Without including any pictures, reproduce all the lines below word for word.

Saved entries:
···

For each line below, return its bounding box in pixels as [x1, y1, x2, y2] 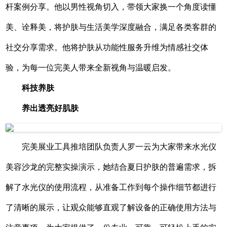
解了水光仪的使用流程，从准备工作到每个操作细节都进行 [6, 182, 217, 192]
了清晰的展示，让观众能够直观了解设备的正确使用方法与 [6, 203, 217, 212]
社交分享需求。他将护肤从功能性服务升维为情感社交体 [6, 43, 209, 52]
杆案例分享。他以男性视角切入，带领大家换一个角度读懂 [6, 2, 217, 11]
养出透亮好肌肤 [22, 103, 79, 112]
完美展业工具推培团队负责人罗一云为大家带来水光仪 [22, 142, 217, 151]
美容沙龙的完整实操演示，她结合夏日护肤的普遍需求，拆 [6, 162, 217, 171]
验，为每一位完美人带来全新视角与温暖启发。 [6, 63, 176, 72]

···

§ **RESPONSE FOR THIS EXERCISE**
For each line below, return its bounding box in pixels as [x1, y1, x2, y2] 
解了水光仪的使用流程，从准备工作到每个操作细节都进行 [6, 182, 217, 192]
了清晰的展示，让观众能够直观了解设备的正确使用方法与 [6, 203, 217, 212]
社交分享需求。他将护肤从功能性服务升维为情感社交体 [6, 43, 209, 52]
杆案例分享。他以男性视角切入，带领大家换一个角度读懂 [6, 2, 217, 11]
养出透亮好肌肤 [22, 103, 79, 112]
完美展业工具推培团队负责人罗一云为大家带来水光仪 [22, 142, 217, 151]
美容沙龙的完整实操演示，她结合夏日护肤的普遍需求，拆 [6, 162, 217, 171]
验，为每一位完美人带来全新视角与温暖启发。 [6, 63, 176, 72]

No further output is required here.